═══ EXERCISE DATA
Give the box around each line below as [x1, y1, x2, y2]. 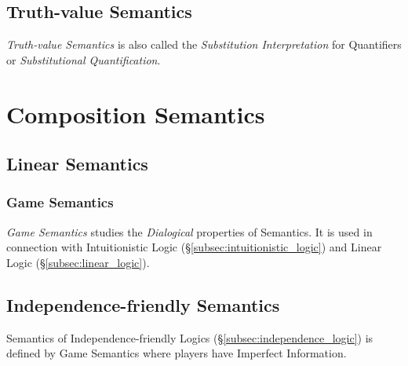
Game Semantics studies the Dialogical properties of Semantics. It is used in [6, 223, 373, 240]
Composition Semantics [6, 97, 265, 130]
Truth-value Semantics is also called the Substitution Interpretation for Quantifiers [6, 36, 402, 53]
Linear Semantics [6, 152, 148, 176]
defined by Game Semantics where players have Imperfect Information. [6, 345, 347, 361]
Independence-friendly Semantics [6, 292, 280, 317]
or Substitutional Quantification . [6, 51, 161, 68]
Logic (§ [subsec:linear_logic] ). [6, 254, 150, 270]
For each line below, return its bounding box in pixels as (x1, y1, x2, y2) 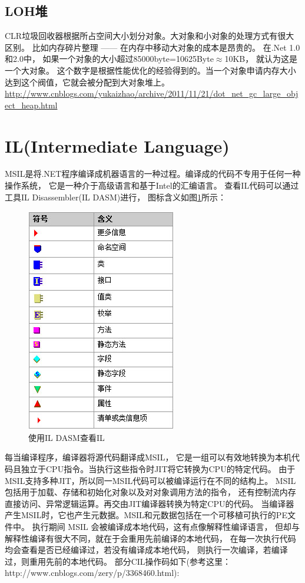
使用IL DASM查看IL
══════
TASK DETAILS: Using the records above, extract exactly and only the lines from the one with "Logic (§ [subsec:linear_logic]" through the final line, inclusive, leaving out pictures.

WRITTEN REPLY:
Logic (§ [subsec:linear_logic] ). [6, 254, 150, 270]
For each line below, return its bounding box in pixels as (x1, y1, x2, y2) 
使用IL DASM查看IL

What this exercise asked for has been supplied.